The Wave

Every Mother experiences the "dropoff emotions" at some point in her mothering career.  You know the crazy emotions you feel when you drop your kid off at Kindergarten, a playdate, a Sunday school classroom... c-o-l-l-e-g-e.  Sometimes it is difficult, there are tears, long hugs, and delayed exits.  Other times you pretty much want to kick them out of your moving swagger wagon and wave your arm out the driver's side window as you pull away.

I had one of these goodbyes this morning.  Mine was a tender and precious moment that I want to savor for a very long time.  There were no tears or a speedy dropoff, just a simple departure.  I walked up to the check-in for tennis camp, thinking my son would need me for something (even if it was just moral support).  He signed himself in, gave me a glance that said "see ya later Mom", and off he went to tennis camp.
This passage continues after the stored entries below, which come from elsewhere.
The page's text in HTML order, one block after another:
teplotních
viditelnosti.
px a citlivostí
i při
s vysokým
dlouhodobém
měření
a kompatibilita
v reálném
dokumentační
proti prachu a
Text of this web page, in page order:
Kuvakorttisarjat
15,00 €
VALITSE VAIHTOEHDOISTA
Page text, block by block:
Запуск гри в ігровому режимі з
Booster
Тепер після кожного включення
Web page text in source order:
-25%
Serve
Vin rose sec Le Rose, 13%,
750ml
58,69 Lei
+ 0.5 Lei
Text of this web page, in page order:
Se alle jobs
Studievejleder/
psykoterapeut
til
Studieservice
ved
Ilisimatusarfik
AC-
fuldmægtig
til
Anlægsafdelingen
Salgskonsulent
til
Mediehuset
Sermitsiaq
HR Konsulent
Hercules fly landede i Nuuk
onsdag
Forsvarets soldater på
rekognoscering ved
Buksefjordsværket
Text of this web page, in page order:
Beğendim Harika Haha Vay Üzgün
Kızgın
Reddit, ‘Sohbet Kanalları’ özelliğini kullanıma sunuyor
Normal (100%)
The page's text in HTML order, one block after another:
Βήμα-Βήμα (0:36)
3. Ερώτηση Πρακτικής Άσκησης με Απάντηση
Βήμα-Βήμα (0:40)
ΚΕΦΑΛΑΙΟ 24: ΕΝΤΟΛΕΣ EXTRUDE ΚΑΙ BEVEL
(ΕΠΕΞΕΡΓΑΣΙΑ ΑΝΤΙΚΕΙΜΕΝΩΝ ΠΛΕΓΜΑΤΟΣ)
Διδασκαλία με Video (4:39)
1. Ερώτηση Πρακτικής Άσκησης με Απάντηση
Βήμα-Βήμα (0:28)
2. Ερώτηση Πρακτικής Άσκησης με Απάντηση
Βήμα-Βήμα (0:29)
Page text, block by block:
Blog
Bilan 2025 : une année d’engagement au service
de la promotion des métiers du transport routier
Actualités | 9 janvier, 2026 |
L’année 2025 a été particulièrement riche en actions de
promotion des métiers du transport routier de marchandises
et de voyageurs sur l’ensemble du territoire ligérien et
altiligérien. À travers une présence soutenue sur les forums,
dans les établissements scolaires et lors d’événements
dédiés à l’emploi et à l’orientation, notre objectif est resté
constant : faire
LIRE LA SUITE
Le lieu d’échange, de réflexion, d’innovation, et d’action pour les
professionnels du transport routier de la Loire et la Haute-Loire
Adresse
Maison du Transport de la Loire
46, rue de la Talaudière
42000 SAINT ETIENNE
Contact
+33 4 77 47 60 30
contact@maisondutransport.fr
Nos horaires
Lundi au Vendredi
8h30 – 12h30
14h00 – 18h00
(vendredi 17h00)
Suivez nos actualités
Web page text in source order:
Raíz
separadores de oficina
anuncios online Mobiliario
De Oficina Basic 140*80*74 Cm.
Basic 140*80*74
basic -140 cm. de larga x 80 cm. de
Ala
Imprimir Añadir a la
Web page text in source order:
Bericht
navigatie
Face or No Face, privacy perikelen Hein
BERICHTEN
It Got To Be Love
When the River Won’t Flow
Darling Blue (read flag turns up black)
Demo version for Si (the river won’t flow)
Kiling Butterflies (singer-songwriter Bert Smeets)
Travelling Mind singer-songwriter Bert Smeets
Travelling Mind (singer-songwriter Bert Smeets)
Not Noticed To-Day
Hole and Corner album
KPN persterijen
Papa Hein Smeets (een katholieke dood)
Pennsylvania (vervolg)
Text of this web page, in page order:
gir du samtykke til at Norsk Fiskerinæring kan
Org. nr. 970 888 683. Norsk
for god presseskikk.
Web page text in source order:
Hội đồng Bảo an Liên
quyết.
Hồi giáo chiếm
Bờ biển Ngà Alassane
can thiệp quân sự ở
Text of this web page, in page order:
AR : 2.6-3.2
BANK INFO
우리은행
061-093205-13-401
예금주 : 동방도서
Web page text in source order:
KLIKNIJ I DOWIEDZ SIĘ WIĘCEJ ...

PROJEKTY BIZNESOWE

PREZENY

I turned and headed for my van but, something stopped me.  I turned on my heel to watch him as he wandered into the tennis court, racket in one hand, grabbing a ball with the other.  No one ran to greet him and he wasn't looking for anyone, yet he walked with a quiet confidence.  I watched him as he headed over to the furthest tennis court to start practicing.
[Here's the part where I hope other Mom's can relate
to my "dropoff emotions"!]
As I stood there, I was instantly thrown into this private conversation between my heart and my brain...
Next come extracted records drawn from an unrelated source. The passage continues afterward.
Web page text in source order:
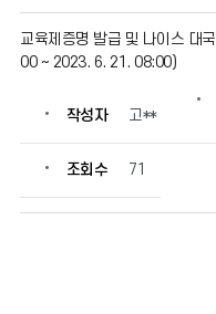
시
물
번
작
자,
등
교육제증명 발급 및 나이스 대
00 ~ 2023. 6. 21. 08:00)
작성자 고**
조회수 71
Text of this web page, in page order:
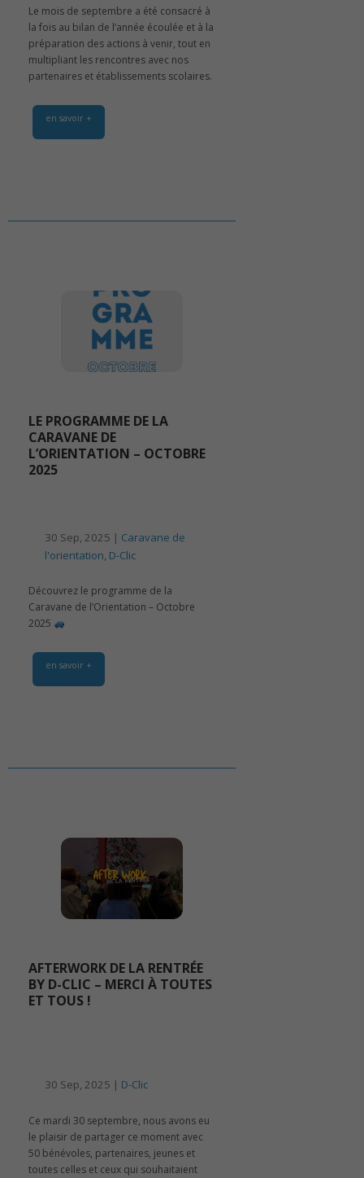
Le mois de septembre a été consacré à
la fois au bilan de l’année écoulée et à la
préparation des actions à venir, tout en
multipliant les rencontres avec nos
partenaires et établissements scolaires.
en savoir +
LE PROGRAMME DE LA
CARAVANE DE
L’ORIENTATION – OCTOBRE
2025
30 Sep, 2025 | Caravane de
l'orientation, D-Clic
Découvrez le programme de la
Caravane de l’Orientation – Octobre
2025
en savoir +
AFTERWORK DE LA RENTRÉE
BY D-CLIC – MERCI À TOUTES
ET TOUS !
30 Sep, 2025 | D-Clic
Ce mardi 30 septembre, nous avons eu
le plaisir de partager ce moment avec
50 bénévoles, partenaires, jeunes et
toutes celles et ceux qui souhaitaient
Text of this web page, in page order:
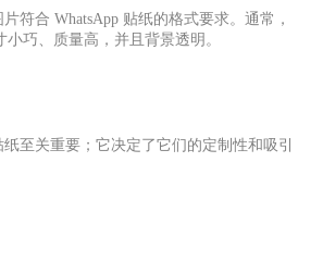
符合 WhatsApp 贴纸的格式要求。通常，
小巧、质量高，并且背景透明。
至关重要；它决定了它们的定制性和吸引

Brain.  He looks so cute out there.  I'm glad he's enjoying it.
Heart.  Why isn't anyone talking to him?
Brain.  He's shy, he doesn't seek people out.
Heart.  Oh my gosh, is he nervous?  Afraid?
Brain.  He just got on the court, you spaz!!!
Heart.  What if he doesn't make any friends?  These kids need to know how amazing my kid is!
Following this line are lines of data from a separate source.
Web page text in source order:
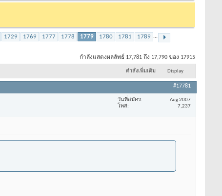
1729 1769 1777 1778 1779 1780 1781 1789 ...
กำลังแสดงผลลัพธ์ 17,781 ถึง 17,790 ของ 17915
คำสั่งเพิ่มเติม Display
#17781
วันที่สมัคร
Aug 2007
โพส
7,237
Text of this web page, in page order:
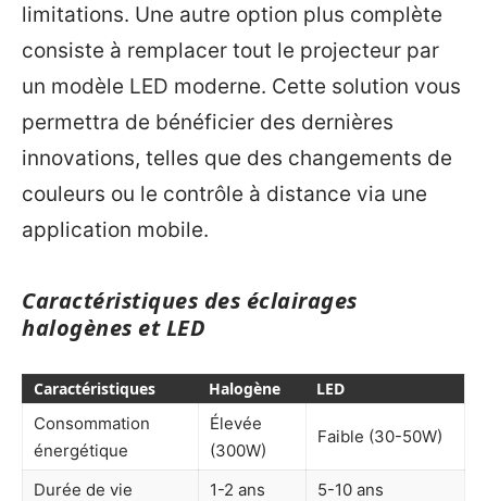
limitations. Une autre option plus complète
consiste à remplacer tout le projecteur par
un modèle LED moderne. Cette solution vous
permettra de bénéficier des dernières
innovations, telles que des changements de
couleurs ou le contrôle à distance via une
application mobile.
Caractéristiques des éclairages
halogènes et LED
Caractéristiques Halogène
LED
Consommation
énergétique
Élevée
(300W)
Faible (30-50W)
Durée de vie 1-2 ans
5-10 ans
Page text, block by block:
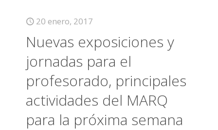
20 enero, 2017
Nuevas exposiciones y
jornadas para el
profesorado, principales
actividades del MARQ
para la próxima semana
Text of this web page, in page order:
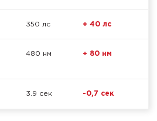
350 лс + 40 лс
480 нм + 80 нм
3.9 сек -0,7 сек
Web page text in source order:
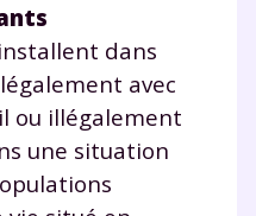
dans
avec
ou illégalement
une situation
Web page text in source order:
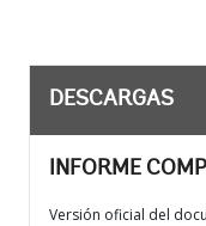
DESCARGAS
INFORME
Versión oficial del
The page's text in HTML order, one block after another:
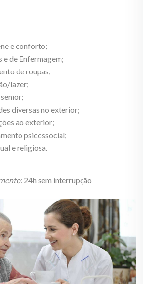
e conforto;
de Enfermagem;
de roupas;
lazer;
diversas no exterior;
ao exterior;
psicossocial;
e religiosa.
: 24h sem interrupção
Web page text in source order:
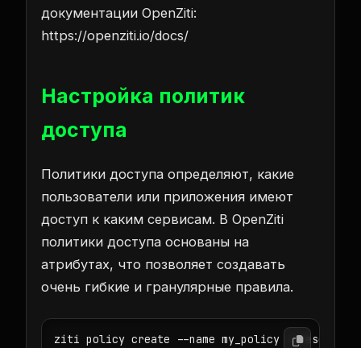
документации OpenZiti:
https://openziti.io/docs/
Настройка политик
доступа
Политики доступа определяют, какие
пользователи или приложения имеют
доступ к каким сервисам. В OpenZiti
политики доступа основаны на
атрибутах, что позволяет создавать
очень гибкие и гранулярные правила.
ziti policy create --name my_policy --resource
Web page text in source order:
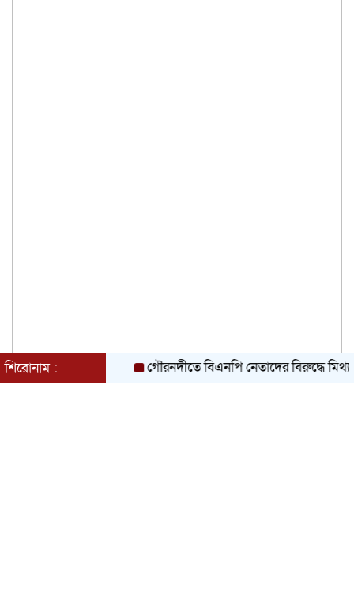
শিরোনাম : গৌরনদীতে বিএনপি নেতাদের বিরুদ্ধে মিথ্যা
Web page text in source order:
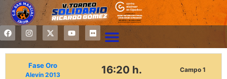
Fase Oro
Alevín 2013 16:20 h. Campo 1
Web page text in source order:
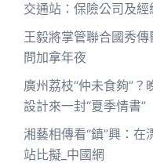
交通站：保險公司及
王毅將掌管聯合國秀
問加拿年夜
廣州荔枝“仲未食夠”
設計來一封“夏季情書”
湘藝相傳看“鎮”興：
站比擬_中國網
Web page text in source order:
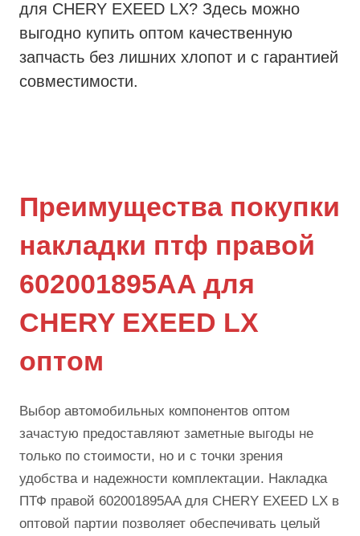
для CHERY EXEED LX? Здесь можно
выгодно купить оптом качественную
запчасть без лишних хлопот и с гарантией
совместимости.
Преимущества покупки
накладки птф правой
602001895AA для
CHERY EXEED LX
оптом
Выбор автомобильных компонентов оптом
зачастую предоставляют заметные выгоды не
только по стоимости, но и с точки зрения
удобства и надежности комплектации. Накладка
ПТФ правой 602001895AA для CHERY EXEED LX в
оптовой партии позволяет обеспечивать целый
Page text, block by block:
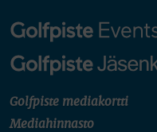
Golfpiste mediakortti
Mediahinnasto
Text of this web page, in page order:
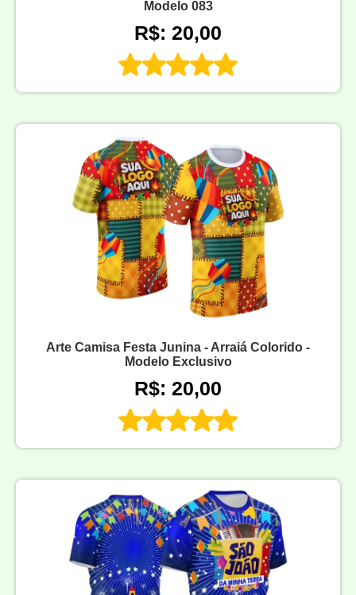
Modelo 083
R$: 20,00
Arte Camisa Festa Junina - Arraiá Colorido -
Modelo Exclusivo
R$: 20,00
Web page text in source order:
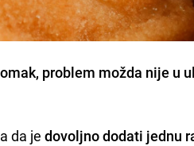
problem možda nije u
da je dovoljno dodati jednu

As this conversation is going on in my head (literally seconds long), my sweet boy notices his Mama standing by the fence.  This is my favorite part....  he looks at me for a second and then lifts his hand in a quick, cool wave and carries on with his tennis.  Oh my heart.  I don't know why but, this struck me as precious as pie.  His wave said so many things to me... Mom, I'm alright, you can go.  Mom, I love you and I'm not too cool to wave at you.  Mom, thanks for watching, I see you.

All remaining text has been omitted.